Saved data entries
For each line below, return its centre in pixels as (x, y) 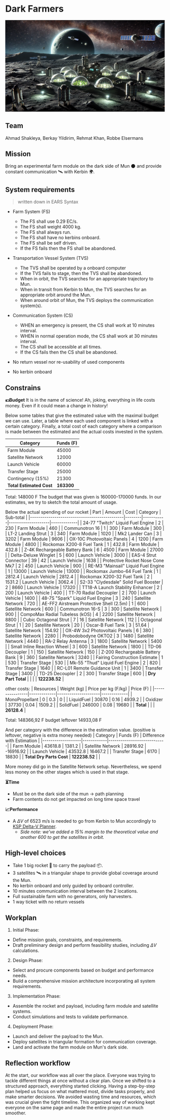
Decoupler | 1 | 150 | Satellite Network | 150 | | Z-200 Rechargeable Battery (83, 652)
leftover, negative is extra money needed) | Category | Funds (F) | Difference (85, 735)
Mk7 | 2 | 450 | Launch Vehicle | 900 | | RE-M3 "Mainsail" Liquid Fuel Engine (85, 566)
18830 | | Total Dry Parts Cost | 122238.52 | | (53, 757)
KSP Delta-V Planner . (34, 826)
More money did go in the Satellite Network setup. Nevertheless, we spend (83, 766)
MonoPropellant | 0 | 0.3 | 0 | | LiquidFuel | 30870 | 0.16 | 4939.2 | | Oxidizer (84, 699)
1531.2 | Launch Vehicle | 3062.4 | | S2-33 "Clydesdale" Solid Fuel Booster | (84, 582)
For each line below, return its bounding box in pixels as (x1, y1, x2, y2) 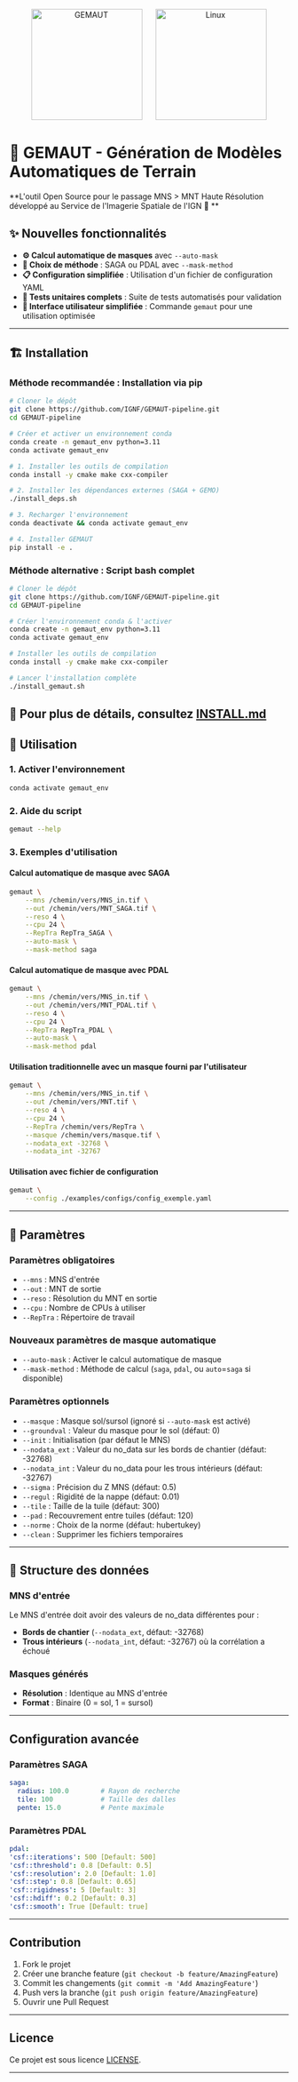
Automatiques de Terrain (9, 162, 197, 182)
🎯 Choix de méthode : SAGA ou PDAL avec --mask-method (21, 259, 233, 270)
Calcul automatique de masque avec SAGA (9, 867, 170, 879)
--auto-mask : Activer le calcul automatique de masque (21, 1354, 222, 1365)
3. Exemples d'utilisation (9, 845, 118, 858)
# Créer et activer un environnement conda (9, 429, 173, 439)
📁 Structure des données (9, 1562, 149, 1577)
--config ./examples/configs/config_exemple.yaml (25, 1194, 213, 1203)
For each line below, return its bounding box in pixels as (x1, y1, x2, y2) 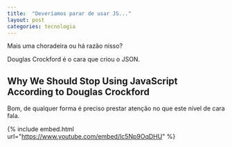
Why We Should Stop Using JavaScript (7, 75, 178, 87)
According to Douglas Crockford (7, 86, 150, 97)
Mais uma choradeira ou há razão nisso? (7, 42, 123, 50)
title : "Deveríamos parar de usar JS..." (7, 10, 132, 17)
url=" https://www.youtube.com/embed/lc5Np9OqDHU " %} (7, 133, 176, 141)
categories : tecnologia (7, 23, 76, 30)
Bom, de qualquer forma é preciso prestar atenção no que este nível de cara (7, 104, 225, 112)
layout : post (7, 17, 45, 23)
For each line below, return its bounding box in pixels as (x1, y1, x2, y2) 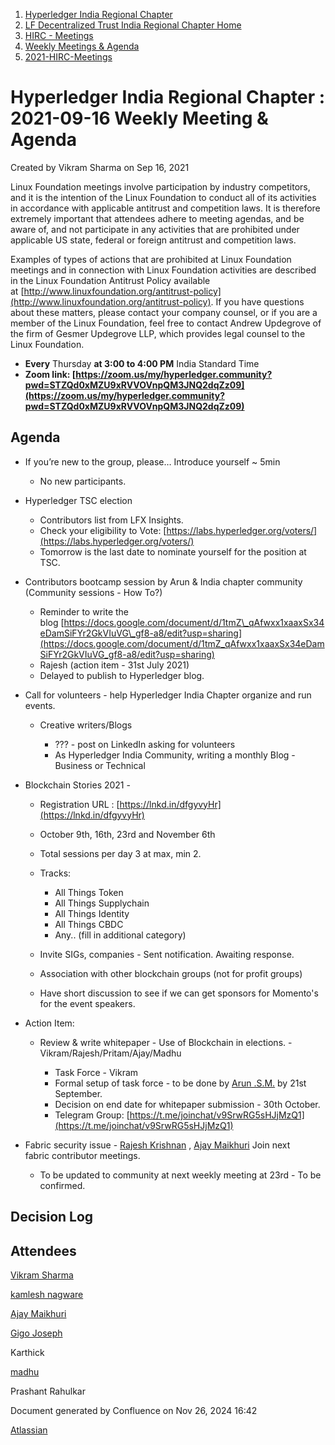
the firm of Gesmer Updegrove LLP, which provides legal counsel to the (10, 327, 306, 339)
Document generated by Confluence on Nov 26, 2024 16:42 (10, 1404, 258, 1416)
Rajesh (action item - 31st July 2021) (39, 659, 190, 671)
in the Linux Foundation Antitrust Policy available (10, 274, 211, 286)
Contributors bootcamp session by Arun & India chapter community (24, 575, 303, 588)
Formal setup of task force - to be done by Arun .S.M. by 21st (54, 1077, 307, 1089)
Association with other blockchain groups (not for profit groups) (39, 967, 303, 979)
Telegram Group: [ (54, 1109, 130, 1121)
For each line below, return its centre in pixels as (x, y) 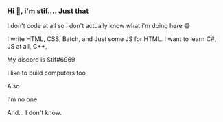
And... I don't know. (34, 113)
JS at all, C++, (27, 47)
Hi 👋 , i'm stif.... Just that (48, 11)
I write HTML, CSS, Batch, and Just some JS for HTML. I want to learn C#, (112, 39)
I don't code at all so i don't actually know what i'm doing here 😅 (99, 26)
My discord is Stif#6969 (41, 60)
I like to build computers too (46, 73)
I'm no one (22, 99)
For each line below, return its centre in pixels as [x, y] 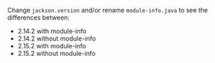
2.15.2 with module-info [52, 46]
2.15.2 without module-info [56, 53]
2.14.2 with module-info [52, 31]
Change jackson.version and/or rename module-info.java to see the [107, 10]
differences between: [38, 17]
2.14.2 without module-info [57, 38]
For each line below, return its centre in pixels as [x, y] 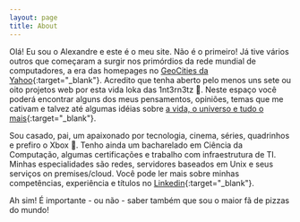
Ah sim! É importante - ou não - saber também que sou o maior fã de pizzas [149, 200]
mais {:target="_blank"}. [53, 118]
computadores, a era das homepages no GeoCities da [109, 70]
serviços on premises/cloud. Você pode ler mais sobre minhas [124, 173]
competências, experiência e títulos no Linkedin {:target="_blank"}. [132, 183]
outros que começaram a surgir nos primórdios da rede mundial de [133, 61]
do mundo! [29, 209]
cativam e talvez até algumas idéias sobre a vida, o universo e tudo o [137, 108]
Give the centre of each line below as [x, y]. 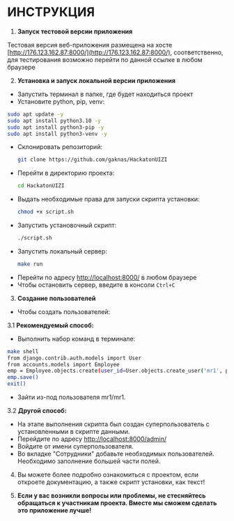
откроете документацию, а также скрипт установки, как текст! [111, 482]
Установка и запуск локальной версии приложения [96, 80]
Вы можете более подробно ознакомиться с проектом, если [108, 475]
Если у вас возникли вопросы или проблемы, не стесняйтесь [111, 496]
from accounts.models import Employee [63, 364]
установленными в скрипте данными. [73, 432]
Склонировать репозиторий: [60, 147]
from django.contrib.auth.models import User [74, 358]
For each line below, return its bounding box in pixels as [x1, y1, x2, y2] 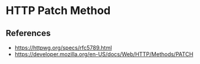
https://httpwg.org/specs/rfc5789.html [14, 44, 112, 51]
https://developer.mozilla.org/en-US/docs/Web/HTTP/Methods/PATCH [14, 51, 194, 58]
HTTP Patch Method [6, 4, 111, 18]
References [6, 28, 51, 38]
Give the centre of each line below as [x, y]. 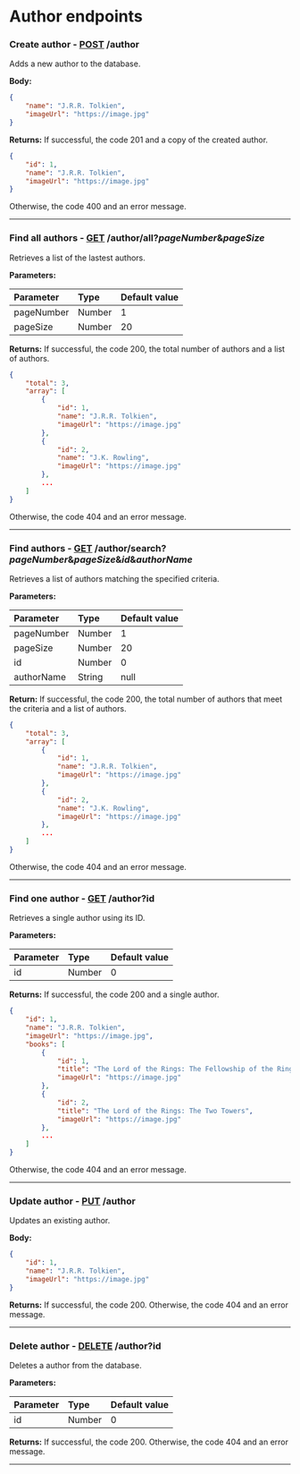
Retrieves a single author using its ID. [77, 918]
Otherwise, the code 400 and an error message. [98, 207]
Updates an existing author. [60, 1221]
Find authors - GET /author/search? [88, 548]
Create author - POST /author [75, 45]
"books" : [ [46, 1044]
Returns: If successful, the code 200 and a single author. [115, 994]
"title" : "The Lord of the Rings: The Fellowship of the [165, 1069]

==

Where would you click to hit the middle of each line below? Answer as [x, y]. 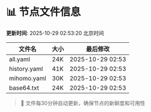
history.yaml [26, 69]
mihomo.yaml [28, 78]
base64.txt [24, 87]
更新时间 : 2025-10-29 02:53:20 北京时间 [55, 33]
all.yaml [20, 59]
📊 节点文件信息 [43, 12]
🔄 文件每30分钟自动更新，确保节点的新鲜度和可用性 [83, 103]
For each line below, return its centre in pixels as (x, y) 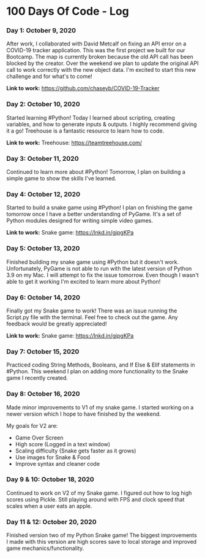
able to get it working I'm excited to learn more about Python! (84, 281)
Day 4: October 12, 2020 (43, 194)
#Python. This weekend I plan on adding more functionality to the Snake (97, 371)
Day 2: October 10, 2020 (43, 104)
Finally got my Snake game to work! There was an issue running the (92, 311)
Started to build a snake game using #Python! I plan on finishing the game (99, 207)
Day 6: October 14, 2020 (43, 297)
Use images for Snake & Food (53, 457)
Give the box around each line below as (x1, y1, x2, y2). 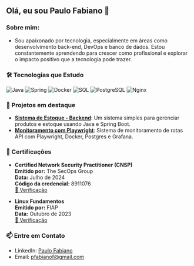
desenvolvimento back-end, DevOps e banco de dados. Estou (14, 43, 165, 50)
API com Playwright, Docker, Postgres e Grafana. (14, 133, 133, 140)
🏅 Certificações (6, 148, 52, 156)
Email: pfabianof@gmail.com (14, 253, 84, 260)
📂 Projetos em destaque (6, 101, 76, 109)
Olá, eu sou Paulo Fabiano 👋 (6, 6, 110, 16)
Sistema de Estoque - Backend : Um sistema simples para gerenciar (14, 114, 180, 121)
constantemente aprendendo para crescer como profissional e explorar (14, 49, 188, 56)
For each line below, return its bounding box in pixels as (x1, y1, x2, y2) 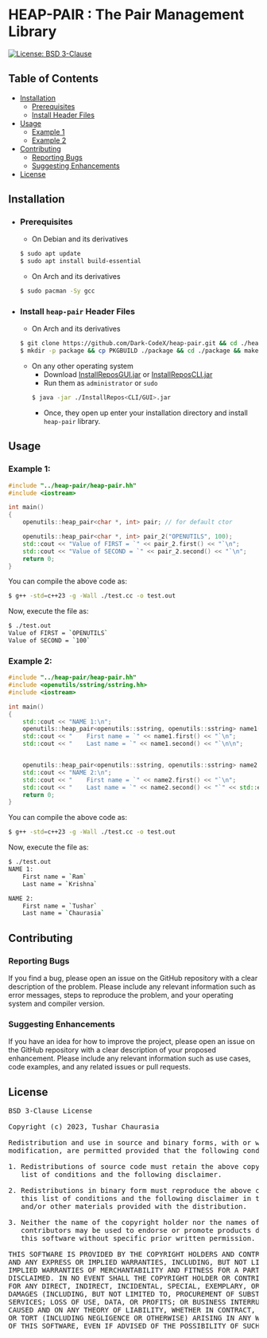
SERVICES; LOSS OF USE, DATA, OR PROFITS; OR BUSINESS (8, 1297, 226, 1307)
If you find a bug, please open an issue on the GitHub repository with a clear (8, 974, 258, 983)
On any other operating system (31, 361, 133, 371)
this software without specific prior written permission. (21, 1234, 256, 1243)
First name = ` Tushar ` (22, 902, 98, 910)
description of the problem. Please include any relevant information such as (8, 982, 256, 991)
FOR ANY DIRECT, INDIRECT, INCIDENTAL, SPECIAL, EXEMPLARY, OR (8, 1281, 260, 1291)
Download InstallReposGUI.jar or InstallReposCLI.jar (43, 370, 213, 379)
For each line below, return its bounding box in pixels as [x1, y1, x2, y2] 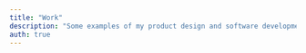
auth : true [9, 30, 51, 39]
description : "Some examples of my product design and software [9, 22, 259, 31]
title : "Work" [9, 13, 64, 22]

--

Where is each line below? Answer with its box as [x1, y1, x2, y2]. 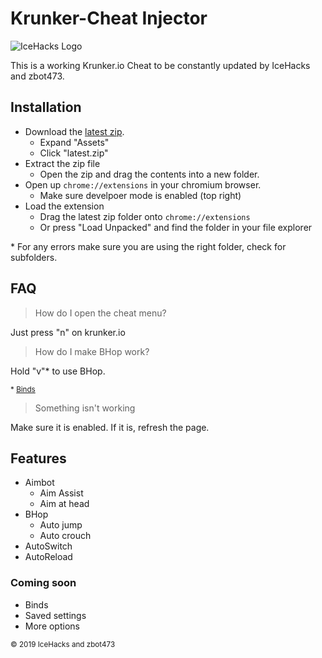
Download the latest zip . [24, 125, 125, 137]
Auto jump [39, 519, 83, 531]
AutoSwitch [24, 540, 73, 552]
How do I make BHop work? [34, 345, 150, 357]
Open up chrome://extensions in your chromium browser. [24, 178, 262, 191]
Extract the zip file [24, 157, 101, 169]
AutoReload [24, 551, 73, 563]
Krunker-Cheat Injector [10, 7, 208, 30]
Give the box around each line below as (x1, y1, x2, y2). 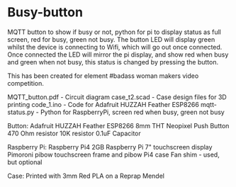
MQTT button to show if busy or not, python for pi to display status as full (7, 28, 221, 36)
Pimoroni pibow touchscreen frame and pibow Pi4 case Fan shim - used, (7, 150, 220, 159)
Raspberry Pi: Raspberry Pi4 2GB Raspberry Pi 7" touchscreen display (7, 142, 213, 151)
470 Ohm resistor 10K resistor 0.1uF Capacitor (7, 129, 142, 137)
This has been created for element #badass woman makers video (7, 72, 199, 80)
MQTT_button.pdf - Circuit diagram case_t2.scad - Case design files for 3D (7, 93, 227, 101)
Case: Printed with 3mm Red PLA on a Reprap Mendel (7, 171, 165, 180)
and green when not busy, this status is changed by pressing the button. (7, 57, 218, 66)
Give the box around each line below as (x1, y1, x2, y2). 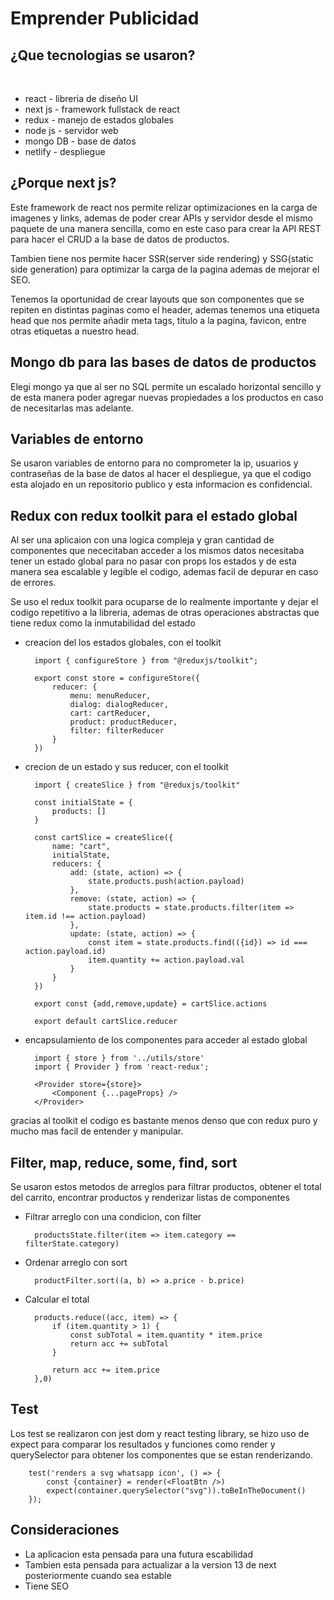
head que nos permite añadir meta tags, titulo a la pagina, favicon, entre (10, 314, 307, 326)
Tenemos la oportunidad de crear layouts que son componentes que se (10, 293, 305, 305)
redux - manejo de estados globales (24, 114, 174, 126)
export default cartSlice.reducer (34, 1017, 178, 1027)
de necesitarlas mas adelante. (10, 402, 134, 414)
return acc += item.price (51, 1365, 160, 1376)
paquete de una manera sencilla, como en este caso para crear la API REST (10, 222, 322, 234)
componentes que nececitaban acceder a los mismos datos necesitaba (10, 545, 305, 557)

Required work
Give again, exactly as written above, each line from the one that has "установленными в скрипте данными. [73, 432]" to the one that has "https://httpwg.org/specs/rfc5789.html [14, 44, 112, 51]", both included; omit the pictures.

Response to this exercise
установленными в скрипте данными. [73, 432]
Склонировать репозиторий: [60, 147]
from django.contrib.auth.models import User [74, 358]
For each line below, return its bounding box in pixels as [x1, y1, x2, y2] 
https://httpwg.org/specs/rfc5789.html [14, 44, 112, 51]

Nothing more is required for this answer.